Per quanto riguarda le nature morte invece, ne conosciamo una certa, del 1602. Raffigura una pera intera, una rosa sbocciata e al centro un cesto con delle albicocche. Prendendo come prototipo questo dipinto, lo studioso Stefano Bottari, è riuscito ad individuare altre nature morte che, secondo lui, potrebbero attribuite a Fede Galizia. Tra queste figura il “Cesto di pesche”, conservato a New York, a Newhouse Galleries.


Louise Moillon è una pittrice francese, figlia di Nicolas Moillon e Marie Gilbert. L’educazione iniziale venne data dal padre, poi, dopo la sua morte, dal patrigno François Garnier, che era pittore. Di lui però si conoscono solo due quadri, per di più successivi ai lavori di Louise, quindi è impossibile capire quanta influenza ebbe sulla donna. Come Fede Galizia, anche lei si specializzò nella natura morta. Sappiamo infatti che dopo la morte della madre, avvenuta nel 1630, nell’inventario dei beni comparivano ben tredici nature morte. Sappiamo con certezza che tutte le sue opere sono state dipinte entro il 1642, nonostante lei continuò a vivere per altri cinquantaquattro anni. Forse solo nel 1670 circa riprese a dipingere. Perché questa lunga pausa? Certamente per il matrimonio con il calvinista Etienne Girardot (da cui ebbe almeno tre figli). Come detto all’inizio di questo articolo, compito della donna era quello di curare la famiglia e gestire la vita domestica. Non potendo esimersi da questi “doveri” è certo che abbia dovuto abbandonare per un lungo lasso di tempo la pratica pittorica, per riprenderla poi solo molti anni dopo, quando ormai i figli erano grandi.
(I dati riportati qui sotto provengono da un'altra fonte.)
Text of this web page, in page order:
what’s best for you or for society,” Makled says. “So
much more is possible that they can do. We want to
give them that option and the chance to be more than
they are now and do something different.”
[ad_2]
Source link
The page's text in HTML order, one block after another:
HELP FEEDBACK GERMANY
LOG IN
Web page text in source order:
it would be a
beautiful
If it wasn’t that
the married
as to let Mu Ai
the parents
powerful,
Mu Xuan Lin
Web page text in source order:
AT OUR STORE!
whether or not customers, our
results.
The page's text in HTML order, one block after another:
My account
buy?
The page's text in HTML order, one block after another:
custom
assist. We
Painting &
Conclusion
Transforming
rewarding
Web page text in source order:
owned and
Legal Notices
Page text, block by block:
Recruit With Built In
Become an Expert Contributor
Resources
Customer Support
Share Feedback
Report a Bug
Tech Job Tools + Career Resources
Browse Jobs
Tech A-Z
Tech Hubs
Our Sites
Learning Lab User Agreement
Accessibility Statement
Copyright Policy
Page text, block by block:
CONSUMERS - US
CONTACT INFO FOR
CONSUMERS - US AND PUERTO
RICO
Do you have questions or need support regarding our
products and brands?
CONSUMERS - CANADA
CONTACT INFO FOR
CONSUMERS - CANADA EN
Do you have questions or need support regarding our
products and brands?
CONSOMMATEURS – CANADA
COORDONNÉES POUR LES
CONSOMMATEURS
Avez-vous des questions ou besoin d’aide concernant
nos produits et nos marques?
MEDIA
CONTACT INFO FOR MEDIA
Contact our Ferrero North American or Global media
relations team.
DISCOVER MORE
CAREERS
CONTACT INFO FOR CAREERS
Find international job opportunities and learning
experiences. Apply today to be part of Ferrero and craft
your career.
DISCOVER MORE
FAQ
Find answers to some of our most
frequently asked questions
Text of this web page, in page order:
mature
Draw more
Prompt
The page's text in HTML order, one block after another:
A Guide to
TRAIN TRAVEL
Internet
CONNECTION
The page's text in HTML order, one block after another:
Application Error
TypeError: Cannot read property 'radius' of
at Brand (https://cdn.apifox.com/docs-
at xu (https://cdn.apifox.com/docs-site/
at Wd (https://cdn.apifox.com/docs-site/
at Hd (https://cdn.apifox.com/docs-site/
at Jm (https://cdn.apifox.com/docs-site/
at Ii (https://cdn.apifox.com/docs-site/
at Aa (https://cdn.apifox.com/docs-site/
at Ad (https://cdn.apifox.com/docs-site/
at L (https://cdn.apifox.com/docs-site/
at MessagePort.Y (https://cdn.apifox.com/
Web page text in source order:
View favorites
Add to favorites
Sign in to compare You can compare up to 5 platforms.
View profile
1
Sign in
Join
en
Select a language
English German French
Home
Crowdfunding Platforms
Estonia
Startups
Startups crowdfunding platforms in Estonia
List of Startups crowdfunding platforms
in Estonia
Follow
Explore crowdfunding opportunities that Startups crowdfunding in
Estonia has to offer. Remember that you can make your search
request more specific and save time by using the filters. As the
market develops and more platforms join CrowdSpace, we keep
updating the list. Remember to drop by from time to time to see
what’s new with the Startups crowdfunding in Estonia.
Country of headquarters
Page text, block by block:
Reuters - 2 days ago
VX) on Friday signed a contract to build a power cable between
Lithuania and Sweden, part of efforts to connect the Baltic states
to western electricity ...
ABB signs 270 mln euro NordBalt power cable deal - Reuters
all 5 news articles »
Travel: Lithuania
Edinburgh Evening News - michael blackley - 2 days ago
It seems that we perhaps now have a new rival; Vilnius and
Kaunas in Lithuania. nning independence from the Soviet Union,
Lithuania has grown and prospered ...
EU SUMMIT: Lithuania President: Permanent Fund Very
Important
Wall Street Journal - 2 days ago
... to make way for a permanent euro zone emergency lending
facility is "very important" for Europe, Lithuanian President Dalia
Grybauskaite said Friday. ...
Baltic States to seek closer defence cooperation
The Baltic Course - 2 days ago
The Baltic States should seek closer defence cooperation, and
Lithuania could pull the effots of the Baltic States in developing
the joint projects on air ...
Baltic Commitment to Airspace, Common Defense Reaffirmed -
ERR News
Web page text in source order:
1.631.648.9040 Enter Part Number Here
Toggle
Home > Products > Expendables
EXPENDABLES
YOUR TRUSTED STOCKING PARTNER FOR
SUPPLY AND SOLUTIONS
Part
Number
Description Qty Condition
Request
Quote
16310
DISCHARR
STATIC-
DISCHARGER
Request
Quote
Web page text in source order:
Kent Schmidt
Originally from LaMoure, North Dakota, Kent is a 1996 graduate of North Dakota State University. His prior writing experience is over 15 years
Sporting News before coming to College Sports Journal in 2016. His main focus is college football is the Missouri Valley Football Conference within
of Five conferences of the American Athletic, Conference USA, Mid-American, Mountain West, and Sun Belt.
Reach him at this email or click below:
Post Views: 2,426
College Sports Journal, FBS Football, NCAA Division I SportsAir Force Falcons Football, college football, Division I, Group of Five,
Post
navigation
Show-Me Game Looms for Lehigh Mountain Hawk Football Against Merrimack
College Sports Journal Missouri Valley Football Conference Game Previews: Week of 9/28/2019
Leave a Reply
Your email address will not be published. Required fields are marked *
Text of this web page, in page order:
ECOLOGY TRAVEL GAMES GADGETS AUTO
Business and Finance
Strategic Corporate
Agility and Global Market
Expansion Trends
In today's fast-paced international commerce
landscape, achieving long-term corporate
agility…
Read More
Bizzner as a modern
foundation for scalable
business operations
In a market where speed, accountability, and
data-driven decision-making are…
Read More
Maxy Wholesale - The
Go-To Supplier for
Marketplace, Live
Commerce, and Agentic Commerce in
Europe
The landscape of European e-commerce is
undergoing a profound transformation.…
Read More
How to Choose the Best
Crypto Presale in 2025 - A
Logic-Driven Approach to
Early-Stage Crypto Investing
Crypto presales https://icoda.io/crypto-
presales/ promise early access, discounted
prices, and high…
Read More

Tra le pittrici francesi era sicuramente la più talentuosa per quanto riguarda le nature morte. Era specializzata nella realizzazione di frutta e verdura. Sono circa una ventina i suoi quadri rimasti, un numero davvero alto per l’epoca, se si conta che in Francia il genere della natura morta non era per niente riconosciuto e pochi erano gli artisti che lo trattavano.

Interessante il dipinto “Dal fruttivendolo” (1630), conservato al Louvre di Parigi. Qui, oltre alla natura morta, sono presenti anche due donne: la fruttivendola e la cliente che sta scegliendo la frutta migliore. Si comprende così come Moillon fosse in grado di dipingere, in modo eloquente, anche la figura umana. Nell’anno in cui venne dipinta l’opera, l’artista era già molto affermata come pittrice di nature morte e l’inserimento della figura umana voleva sicuramente sottolineare la sua volontà di allargare gli orizzonti, di cimentarsi in qualcosa di nuovo per mostrare la sua bravura anche in altri generi.